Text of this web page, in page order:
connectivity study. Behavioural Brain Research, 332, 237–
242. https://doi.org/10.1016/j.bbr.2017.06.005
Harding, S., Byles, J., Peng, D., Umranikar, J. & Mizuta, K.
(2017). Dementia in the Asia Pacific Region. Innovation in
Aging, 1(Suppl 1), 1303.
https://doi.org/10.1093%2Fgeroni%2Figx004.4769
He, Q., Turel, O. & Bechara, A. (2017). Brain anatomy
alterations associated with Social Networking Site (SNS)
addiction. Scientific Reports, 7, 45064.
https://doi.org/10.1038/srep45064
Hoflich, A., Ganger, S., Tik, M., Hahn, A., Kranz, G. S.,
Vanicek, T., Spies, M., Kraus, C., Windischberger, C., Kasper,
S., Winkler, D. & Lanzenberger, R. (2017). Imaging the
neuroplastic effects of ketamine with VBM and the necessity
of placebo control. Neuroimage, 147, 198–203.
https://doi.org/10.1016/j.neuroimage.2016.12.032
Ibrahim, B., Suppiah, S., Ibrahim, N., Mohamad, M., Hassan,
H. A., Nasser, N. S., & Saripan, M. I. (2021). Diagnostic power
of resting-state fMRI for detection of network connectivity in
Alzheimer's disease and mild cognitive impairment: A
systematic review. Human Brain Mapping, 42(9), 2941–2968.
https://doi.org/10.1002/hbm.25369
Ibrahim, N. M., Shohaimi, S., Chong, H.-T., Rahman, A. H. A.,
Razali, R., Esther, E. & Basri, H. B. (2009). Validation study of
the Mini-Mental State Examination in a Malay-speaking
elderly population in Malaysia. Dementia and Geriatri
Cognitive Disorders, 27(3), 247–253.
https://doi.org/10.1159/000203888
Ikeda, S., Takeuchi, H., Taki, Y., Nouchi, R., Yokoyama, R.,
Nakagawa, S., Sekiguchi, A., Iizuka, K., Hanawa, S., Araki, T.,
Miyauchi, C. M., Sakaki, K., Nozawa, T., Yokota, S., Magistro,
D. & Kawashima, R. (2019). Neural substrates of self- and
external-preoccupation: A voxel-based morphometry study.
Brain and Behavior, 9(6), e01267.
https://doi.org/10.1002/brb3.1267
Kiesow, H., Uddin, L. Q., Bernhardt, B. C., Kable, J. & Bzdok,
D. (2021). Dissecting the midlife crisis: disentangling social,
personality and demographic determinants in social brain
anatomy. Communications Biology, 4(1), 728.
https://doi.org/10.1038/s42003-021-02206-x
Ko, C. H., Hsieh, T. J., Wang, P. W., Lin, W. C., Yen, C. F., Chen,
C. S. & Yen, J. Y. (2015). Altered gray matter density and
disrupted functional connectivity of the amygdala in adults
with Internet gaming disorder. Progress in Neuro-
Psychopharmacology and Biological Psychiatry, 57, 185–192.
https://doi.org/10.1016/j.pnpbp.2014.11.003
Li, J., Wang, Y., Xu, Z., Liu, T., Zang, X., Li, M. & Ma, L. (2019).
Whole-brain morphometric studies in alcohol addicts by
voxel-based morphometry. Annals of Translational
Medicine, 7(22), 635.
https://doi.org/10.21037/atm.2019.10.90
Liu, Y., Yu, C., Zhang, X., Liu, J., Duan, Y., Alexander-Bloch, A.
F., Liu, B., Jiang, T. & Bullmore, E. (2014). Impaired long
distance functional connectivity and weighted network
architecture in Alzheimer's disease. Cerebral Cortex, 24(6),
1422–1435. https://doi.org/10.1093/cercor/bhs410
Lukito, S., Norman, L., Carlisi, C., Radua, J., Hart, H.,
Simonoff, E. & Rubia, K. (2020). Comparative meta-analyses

════════════════════

:: Task description ::
Lines from the top of the data above through the line containing "(2017). Dementia in" must be repeated exactly. All other lines stay out.

:: Result of the exercise ::
Text of this web page, in page order:
connectivity study. Behavioural Brain Research, 332, 237–
242. https://doi.org/10.1016/j.bbr.2017.06.005
Harding, S., Byles, J., Peng, D., Umranikar, J. & Mizuta, K.
(2017). Dementia in the Asia Pacific Region. Innovation in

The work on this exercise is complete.